# taz.de -- Interessenvertretung als Kollektiv: Özkan streicht Integrationsbeauftragte
       
       > Nach dem Ausscheiden der bisherigen Amtsinhaberin wird die Stelle in
       > Niedersachsen nicht neu besetzt. Stattdessen wird ein Integrationsbeirat
       > eingerichtet, Vorsitzende wird die Ministerin selbst.
       
 (IMG) Bild: Will künftig Beschwerden der Migranten selbst entgegennehmen: die niedersächsische Sozialministerin Aygül Özkan (CDU).
       
       HANNOVER taz | Niedersachsens Sozial- und Integrationsministerin Aygül
       Özkan (CDU) streicht das Amt der Integrationsbeauftragten. Am Montag
       wechselte die bisherige Amtsinhaberin Honey Deihimi ins Bundeskanzleramt in
       Berlin. Am Dienstag verkündete Özkan, sie wolle die Stelle nicht neu
       besetzen und stattdessen einen Integrationsbeirat einrichten.
       
       Rund 40 Vertreter von Migrantenverbänden und -selbstorganisationen, aus
       Gewerkschaften und Wohlfahrtsverbänden will Özkan für den Beirat gewinnen.

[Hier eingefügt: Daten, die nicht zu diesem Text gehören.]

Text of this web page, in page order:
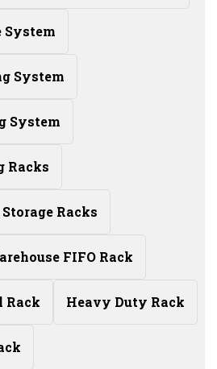
System
System
System
Racks
Racks
FIFO Rack
Rack Heavy Duty Rack
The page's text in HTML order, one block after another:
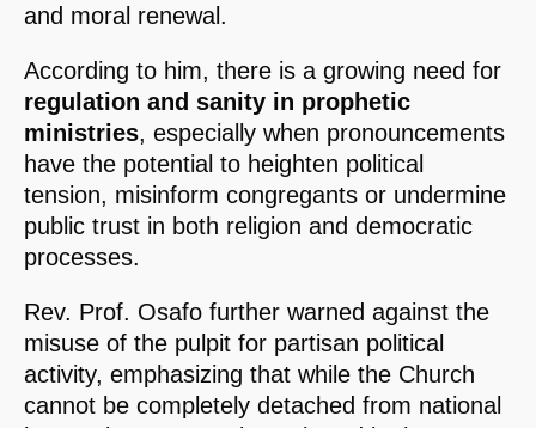
and moral renewal.
According to him, there is a growing need for
regulation and sanity in prophetic
ministries, especially when pronouncements
have the potential to heighten political
tension, misinform congregants or undermine
public trust in both religion and democratic
processes.
Rev. Prof. Osafo further warned against the
misuse of the pulpit for partisan political
activity, emphasizing that while the Church
cannot be completely detached from national
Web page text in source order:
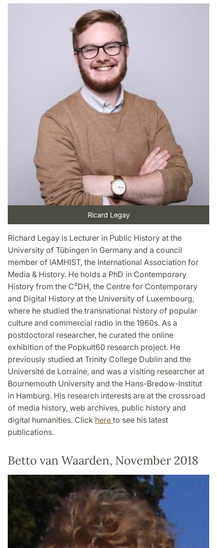
Ricard Legay
Richard Legay is Lecturer in Public History at the
University of Tübingen in Germany and a council
member of IAMHIST, the International Association for
Media & History. He holds a PhD in Contemporary
History from the C²DH, the Centre for Contemporary
and Digital History at the University of Luxembourg,
where he studied the transnational history of popular
culture and commercial radio in the 1960s. As a
postdoctoral researcher, he curated the online
exhibition of the Popkult60 research project. He
previously studied at Trinity College Dublin and the
Université de Lorraine, and was a visiting researcher at
Bournemouth University and the Hans-Bredow-Institut
in Hamburg. His research interests are at the crossroad
of media history, web archives, public history and
digital humanities. Click here to see his latest
publications.
Betto van Waarden, November 2018
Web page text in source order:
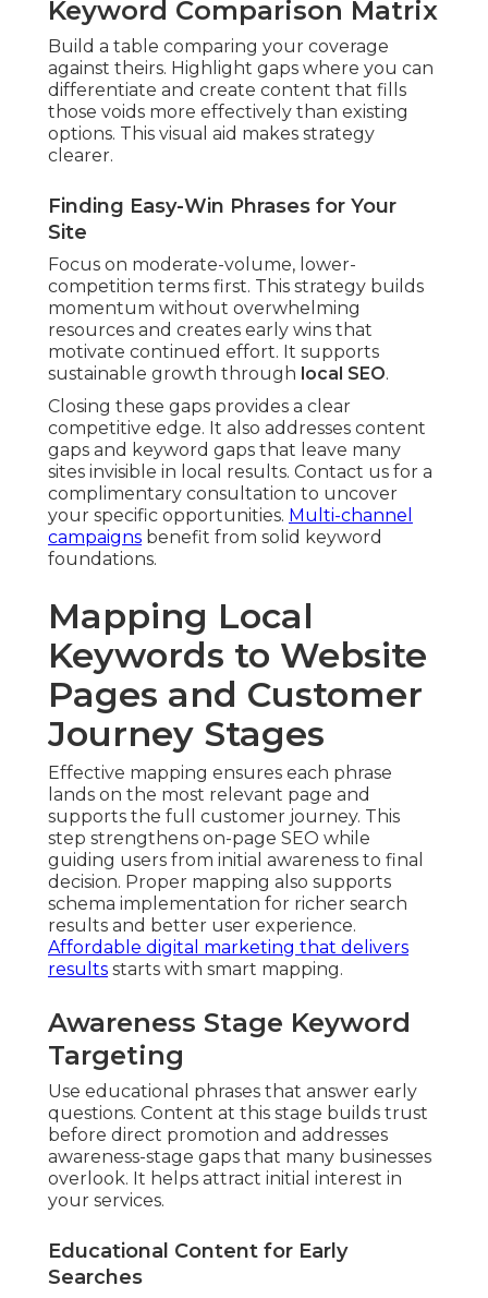
Keyword Comparison Matrix
Build a table comparing your coverage
against theirs. Highlight gaps where you can
differentiate and create content that fills
those voids more effectively than existing
options. This visual aid makes strategy
clearer.
Finding Easy-Win Phrases for Your
Site
Focus on moderate-volume, lower-
competition terms first. This strategy builds
momentum without overwhelming
resources and creates early wins that
motivate continued effort. It supports
sustainable growth through local SEO.
Closing these gaps provides a clear
competitive edge. It also addresses content
gaps and keyword gaps that leave many
sites invisible in local results. Contact us for a
complimentary consultation to uncover
your specific opportunities. Multi-channel
campaigns benefit from solid keyword
foundations.
Mapping Local
Keywords to Website
Pages and Customer
Journey Stages
Effective mapping ensures each phrase
lands on the most relevant page and
supports the full customer journey. This
step strengthens on-page SEO while
guiding users from initial awareness to final
decision. Proper mapping also supports
schema implementation for richer search
results and better user experience.
Affordable digital marketing that delivers
results starts with smart mapping.
Awareness Stage Keyword
Targeting
Use educational phrases that answer early
questions. Content at this stage builds trust
before direct promotion and addresses
awareness-stage gaps that many businesses
overlook. It helps attract initial interest in
your services.
Educational Content for Early
Searches

       Zwei Mal im Jahr sollen sie tagen - unter dem Vorsitz der Ministerin
       selbst. Welche Befugnisse der Beirat haben wird, blieb am Dienstag
       weitgehend unklar. "Impulse" soll er geben, heißt es in Özkans
       Pressemitteilung. "Politische Handlungsfelder benennen und tägliche
       Probleme von Migranten äußern", ergänzt ihr Sprecher Thomas Spieker.
       
       Özkan verstehe das als Weiterentwicklung ihrer Integrationspolitik, sagt
       Spieker. Man wolle künftig auf "direkte Kommunikation" setzen. MigrantInnen
       sollten ihre Meinung über den Beirat direkt an die schwarz-gelbe
       Landesregierung weitergeben statt wie bislang "gefiltert" durch die Person
       der Integrationsbeauftragten.
       
       Für Ombudsfragen bei Einbürgerungs- oder Abschiebefällen verweist Spieker
       an die niedersächsische Härtefallkommission und den Petitionsausschuss des
       Landtags. "Zynisch" findet das die SPD-Integrationspolitikerin Silke
       Lesemann. Petitionen gegen Regierungsentscheidungen seien in der Regel
       chancenlos. Die Härtefallkommission stehe seit Jahren in der Kritik, im
       Zweifel gegen die Antragssteller zu entscheiden.
       
       Ein Beirat mit der Ministerin als Vorsitzende sei eine
       "Placebo-Veranstaltung", so Lesemann. Die Linksfraktion kritisiert, das
       Gremium habe "keinerlei Entscheidungsbefugnisse". Die Landtagsgrünen
       fordern statt der Stellenstreichung eine unabhängig agierende
       Integrationsbeauftragte. Die solle die Interessen Zugewanderter
       formulieren, "anstatt wie bisher den MigrantInnen die Position der
       Landesregierung näherzubringen", sagt die Grünen-Integrationspolitikerin
       Filiz Polat.
       
       Deihimi, die künftig bei der Bundesintegrationsbeauftragten Maria Böhmer
       (CDU) an der Organisation des Nationalen Integrationsgipfels mitarbeiten
       soll, werde von Özkan "das denkbar schlechteste Zeugnis ausgestellt", sagte
       Polat.
       
       2007 hatte der frühere Ministerpräsident Christian Wulff (CDU) Deihimi für
       das Amt berufen. Damals war das ein kleiner Coup: Die in Wien als Tochter
       iranischer Eltern geborene Deihimi war bundesweit die erste
       Integrationsbeauftragte mit eigener Migrationsgeschichte. In der
       Öffentlichkeit jedoch wurde ihre Arbeit kaum wahrgenommen. Stets sei die
       CDU-Frau auf Parteilinie gewesen, werfen ihr Kritiker vor. Nie stellte sie
       sich gegen die Landesregierung, auch nicht gegen den Kurs von Innenminister
       und CDU-Hardliner Uwe Schünemann, in dessen Ministerium die Stelle zunächst
       angesiedelt war.
       
       Ähnlich still ist es um Özkan geworden, dabei war ihre Ernennung ebenfalls
       ein Coup: 2010 machte Wulff sie zu Deutschlands erster türkischstämmigen
       Ministerin. Sie übernahm die Ressorts Soziales, Frauen und Gesundheit, der
       Bereich Integration wanderte samt Deihimi vom Innenministerium zu ihr.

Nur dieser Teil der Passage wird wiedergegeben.